The fund appealed to a jurisdictional court - the Audiencia Nacional - the ruling in relation to the statutory interest entitlement element. The Audiencia Nacional ruled in favour of the claimant, declaring that the lack of opportunity for a non-Spanish UCITS to recover WHT in years prior to 2010 (when the Spanish non-residents tax law was amended with a view to ending the discrimination caused by the former legislation) constituted a breach of EU law and thus the levy of the WHT gave rise to illegal tax payments eligible for the much longer period of computation of statutory interest, as indemnification for the delay by the Spanish tax authorities in refunding the principal amount of WHT borne by the fund.
The Spanish tax authorities appealed this ruling to the Supreme Court.
The Supreme Court judgment
On 05 December 2018, the Supreme Court ruled on this case, finding in favour of the fund. The Supreme Court followed a previous Supreme Court ruling of 05 June 2018 issued in a very similar case, which, although it involved a UK unit linked insurer rather than a UCITS, contained equivalent underlying reasoning.
The Supreme Court has confirmed that, although the WHT was originally deducted by the relevant Spanish listed issuers paying the dividends in accordance with domestic law, the fact that the income tax law applicable to non-residents did not provide any method for recovering the difference between the initial WHT borne and the 1% effective income taxation which a comparable domestic fund (a Spanish UCITS) would finally bear, constituted illegal discrimination under EU law.
In accordance with the earlier case law of the Supreme Court, any breach of EU law gives rise to an undue tax payment suitable for indemnification via statutory interest running from the initial date of payment of the WHT.
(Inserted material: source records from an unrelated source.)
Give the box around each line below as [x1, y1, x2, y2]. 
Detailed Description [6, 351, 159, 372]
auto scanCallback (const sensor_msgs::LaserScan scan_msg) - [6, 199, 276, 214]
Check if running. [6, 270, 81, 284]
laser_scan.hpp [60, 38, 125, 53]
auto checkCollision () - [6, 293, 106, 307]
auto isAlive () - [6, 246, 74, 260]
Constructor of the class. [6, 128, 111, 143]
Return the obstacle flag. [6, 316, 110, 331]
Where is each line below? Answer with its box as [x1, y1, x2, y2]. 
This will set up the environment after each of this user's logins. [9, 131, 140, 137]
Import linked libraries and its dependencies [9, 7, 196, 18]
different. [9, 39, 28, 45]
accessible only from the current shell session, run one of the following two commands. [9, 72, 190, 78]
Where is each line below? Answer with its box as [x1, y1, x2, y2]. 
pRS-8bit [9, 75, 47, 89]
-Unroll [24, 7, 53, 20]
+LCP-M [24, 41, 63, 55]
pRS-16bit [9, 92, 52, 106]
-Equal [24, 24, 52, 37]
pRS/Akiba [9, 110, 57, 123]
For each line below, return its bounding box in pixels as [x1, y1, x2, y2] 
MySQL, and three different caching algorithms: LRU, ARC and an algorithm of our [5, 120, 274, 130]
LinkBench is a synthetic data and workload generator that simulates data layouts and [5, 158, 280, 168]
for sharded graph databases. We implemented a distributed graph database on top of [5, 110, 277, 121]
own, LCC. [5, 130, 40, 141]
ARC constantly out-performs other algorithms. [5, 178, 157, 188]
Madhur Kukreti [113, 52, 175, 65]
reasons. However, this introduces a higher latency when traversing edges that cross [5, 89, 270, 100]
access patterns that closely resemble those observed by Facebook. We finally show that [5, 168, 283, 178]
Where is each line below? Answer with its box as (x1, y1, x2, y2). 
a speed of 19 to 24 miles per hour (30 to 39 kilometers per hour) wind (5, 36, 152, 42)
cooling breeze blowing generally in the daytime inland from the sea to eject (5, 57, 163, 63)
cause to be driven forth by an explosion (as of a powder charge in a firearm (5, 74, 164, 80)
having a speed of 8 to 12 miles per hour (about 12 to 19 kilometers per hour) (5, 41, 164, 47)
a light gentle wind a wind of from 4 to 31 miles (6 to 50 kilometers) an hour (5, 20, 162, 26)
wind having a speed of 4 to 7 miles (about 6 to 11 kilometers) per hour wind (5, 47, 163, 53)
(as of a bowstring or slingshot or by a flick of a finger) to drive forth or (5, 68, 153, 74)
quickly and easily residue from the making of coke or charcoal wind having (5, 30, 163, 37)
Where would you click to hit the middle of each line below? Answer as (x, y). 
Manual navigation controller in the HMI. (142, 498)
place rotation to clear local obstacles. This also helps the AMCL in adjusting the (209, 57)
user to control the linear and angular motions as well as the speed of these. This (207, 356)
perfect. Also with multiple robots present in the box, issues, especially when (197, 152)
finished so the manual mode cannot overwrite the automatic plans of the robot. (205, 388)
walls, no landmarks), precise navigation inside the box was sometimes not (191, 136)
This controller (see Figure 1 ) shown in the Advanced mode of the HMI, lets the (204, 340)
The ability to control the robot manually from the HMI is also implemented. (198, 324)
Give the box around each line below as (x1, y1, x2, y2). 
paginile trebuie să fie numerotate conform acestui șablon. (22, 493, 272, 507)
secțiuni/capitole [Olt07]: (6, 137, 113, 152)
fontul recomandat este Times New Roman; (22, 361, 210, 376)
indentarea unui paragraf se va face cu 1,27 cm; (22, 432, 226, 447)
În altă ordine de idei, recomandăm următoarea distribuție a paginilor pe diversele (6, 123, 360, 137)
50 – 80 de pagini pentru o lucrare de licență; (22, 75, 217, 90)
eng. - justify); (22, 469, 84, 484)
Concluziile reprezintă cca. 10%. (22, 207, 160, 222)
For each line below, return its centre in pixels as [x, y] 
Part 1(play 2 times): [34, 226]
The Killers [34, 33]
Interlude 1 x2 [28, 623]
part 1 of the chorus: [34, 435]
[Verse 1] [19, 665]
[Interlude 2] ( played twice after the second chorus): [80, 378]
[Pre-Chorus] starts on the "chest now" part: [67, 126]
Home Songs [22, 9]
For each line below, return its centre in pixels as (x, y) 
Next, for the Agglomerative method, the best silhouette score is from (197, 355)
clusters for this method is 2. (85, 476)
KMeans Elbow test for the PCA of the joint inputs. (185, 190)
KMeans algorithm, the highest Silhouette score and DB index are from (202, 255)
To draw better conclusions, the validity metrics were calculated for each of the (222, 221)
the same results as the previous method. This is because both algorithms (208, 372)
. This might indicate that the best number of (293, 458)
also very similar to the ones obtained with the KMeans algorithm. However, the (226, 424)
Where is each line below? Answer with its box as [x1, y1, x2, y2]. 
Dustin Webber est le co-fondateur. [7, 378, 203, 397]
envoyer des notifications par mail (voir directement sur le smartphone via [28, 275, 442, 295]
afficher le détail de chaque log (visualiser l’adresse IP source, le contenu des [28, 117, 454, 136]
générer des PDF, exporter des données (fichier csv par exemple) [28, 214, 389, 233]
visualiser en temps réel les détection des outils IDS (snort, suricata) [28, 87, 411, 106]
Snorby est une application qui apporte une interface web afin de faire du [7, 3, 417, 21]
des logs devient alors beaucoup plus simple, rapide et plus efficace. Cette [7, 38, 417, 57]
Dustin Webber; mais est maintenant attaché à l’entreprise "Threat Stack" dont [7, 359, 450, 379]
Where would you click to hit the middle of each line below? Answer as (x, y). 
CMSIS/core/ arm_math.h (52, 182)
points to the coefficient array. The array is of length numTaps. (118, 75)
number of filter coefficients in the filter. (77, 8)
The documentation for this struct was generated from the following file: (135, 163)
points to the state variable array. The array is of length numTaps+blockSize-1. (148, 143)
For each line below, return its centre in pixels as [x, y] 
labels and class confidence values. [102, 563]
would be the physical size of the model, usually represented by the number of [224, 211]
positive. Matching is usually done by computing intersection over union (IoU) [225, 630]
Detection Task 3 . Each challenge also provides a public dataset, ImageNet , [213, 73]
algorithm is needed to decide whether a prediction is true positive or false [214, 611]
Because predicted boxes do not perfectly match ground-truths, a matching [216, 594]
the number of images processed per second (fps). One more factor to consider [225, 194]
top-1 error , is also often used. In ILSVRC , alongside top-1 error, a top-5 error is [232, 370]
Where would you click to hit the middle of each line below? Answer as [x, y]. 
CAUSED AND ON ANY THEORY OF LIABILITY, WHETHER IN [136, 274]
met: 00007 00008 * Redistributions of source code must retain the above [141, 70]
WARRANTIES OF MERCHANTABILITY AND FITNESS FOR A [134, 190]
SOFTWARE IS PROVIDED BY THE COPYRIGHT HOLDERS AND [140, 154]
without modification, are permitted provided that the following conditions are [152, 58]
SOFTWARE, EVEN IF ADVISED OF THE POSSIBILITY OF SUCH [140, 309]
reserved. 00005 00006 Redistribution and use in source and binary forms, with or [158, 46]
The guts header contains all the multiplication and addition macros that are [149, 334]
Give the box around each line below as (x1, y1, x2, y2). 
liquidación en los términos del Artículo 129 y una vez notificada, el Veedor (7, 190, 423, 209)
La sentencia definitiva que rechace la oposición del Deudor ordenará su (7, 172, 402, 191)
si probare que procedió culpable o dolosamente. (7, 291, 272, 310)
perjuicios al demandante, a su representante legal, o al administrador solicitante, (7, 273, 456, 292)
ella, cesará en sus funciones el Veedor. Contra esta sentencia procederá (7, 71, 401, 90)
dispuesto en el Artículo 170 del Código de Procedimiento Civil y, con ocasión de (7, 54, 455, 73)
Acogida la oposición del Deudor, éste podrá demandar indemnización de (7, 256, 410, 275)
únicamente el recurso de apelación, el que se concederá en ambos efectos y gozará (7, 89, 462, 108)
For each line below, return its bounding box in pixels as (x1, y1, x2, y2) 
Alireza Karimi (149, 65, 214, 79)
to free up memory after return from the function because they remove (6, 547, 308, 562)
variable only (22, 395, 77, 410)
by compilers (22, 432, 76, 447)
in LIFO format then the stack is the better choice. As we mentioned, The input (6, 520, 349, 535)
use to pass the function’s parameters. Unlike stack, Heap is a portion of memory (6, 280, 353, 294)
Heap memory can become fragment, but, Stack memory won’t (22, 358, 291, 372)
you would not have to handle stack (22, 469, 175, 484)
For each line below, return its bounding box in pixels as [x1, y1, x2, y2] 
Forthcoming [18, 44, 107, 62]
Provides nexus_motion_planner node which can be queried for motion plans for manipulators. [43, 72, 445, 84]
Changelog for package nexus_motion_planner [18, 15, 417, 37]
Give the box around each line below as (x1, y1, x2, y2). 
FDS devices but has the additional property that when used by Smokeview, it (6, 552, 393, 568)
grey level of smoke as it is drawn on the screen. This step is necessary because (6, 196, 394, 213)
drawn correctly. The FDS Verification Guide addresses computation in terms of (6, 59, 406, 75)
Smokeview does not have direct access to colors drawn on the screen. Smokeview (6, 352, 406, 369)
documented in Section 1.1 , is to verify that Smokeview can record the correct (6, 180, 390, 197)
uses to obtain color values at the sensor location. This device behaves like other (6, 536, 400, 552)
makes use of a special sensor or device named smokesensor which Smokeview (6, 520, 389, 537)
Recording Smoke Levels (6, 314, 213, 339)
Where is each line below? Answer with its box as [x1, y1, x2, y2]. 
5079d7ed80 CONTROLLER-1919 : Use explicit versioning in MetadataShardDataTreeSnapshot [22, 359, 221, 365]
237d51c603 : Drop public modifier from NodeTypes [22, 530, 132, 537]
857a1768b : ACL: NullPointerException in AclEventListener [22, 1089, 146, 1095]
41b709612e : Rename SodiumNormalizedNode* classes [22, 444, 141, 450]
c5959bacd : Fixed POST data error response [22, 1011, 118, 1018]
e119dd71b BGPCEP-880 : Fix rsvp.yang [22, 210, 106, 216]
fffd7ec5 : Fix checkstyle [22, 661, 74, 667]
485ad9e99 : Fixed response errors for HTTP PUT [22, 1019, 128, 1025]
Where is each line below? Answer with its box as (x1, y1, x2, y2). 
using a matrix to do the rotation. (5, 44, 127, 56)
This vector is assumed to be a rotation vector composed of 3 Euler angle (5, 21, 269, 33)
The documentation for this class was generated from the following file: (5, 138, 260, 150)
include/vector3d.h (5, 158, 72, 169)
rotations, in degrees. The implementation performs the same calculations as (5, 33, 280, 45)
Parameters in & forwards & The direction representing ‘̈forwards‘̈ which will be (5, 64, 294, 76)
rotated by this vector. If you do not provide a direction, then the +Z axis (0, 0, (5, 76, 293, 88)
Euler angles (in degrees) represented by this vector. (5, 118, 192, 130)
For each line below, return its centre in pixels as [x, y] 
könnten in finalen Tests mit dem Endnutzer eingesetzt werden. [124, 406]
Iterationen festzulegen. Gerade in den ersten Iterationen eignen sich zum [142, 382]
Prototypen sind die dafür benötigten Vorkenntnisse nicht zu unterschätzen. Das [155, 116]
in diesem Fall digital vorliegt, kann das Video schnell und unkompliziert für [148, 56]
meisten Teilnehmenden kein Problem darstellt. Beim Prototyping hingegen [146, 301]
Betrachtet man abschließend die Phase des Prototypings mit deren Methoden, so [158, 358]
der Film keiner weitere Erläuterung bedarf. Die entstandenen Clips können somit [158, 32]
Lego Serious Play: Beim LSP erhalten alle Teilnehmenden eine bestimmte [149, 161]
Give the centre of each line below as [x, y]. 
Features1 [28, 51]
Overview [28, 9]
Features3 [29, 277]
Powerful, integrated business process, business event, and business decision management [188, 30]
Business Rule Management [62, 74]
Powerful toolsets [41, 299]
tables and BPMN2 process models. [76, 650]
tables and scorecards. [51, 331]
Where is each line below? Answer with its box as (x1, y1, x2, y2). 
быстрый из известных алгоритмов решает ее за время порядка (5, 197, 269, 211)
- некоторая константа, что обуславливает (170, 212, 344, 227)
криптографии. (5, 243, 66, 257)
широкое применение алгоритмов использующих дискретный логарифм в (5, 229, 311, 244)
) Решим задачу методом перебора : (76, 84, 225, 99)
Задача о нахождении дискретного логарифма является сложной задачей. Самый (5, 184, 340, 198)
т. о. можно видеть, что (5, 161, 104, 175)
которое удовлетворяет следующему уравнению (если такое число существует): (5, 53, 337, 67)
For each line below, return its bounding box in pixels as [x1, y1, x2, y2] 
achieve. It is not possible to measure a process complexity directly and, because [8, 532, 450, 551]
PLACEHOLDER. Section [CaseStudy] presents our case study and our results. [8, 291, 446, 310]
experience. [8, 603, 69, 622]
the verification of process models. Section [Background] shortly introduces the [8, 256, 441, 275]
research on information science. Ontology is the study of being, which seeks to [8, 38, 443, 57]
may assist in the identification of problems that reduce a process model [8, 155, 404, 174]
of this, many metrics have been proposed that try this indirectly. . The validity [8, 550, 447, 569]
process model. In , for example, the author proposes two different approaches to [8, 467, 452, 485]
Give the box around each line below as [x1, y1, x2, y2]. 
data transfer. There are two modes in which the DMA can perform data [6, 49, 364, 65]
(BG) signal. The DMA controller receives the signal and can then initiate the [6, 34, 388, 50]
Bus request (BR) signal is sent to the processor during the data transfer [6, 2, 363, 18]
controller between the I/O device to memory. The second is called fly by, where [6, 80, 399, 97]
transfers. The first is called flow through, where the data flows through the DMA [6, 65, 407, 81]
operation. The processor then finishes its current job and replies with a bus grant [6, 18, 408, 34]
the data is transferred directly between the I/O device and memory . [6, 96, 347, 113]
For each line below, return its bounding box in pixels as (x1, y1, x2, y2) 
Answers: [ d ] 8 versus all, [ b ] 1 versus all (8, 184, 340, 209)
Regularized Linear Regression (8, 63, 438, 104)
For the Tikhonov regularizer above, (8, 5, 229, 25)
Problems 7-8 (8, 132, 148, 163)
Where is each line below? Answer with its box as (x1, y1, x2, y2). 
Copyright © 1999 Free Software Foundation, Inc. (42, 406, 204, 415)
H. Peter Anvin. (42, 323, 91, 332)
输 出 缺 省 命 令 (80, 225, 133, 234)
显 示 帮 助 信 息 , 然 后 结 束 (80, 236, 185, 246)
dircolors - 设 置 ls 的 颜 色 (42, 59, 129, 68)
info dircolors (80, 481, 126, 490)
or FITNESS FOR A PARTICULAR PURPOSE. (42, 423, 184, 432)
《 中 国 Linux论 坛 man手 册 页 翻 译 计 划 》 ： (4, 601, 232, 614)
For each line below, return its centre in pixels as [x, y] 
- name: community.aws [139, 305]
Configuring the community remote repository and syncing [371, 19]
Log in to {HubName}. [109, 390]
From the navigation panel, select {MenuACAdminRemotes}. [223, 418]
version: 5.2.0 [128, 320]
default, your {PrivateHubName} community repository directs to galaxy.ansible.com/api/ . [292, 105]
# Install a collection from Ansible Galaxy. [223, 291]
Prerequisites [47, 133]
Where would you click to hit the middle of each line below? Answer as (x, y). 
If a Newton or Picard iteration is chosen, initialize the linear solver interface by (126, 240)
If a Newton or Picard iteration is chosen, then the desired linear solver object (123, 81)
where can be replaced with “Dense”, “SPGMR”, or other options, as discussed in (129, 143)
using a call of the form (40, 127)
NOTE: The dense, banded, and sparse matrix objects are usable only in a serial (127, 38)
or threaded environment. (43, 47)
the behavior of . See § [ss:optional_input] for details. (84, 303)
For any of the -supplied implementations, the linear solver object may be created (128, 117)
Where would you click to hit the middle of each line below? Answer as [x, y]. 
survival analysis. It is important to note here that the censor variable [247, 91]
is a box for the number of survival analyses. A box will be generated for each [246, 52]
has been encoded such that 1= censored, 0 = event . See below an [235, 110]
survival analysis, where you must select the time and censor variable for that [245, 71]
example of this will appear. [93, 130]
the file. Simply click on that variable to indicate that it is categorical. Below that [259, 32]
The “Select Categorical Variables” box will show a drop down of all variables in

Therefore, the approach claimed by the fund from the outset has been endorsed by the Supreme Court.
Comment
Though mostly expected since the recent ruling of the Supreme Court of 05 June 2018 in a similar case concerning a unit-linked insurer, this final judgment is a major milestone for Fokus Bank claims in Spain, particularly for UCITS. Firstly, because this is the first Supreme Court judgment in a UCITS case, and secondly, because it consolidates the Supreme Court’s position on this issue, which was determined for the first time in the 05 June 2018 ruling.
The fact that there are now two Supreme Court rulings on this issue means that there is very little likelihood of the Supreme Court’s current position changing in the future.
The financial impact of these two rulings has been estimated by the Spanish tax authorities as exceeding €1bn in additional refunds to UCITS, unit linked insurers and other asset managers with investments in Spanish equities prior to 2010.
Other asset managers, such as, for example, AIF managers or US fund managers, should also regard this ruling as a promising development for any existing or contemplated dividend WHT recovery claims, particularly bearing in mind the existence of several outstanding cases relating to US funds at Supreme Court level. Despite the fact that those claims by non-UCITS and US funds will require separate consideration by the court, the confirmation that the court is generally not taking a restrictive approach to the subject of discrimination under EU law is good news for asset managers generally.
Any AIF or US fund managers which have not already done so should now begin to evaluate their options for obtaining WHT refunds in Spain.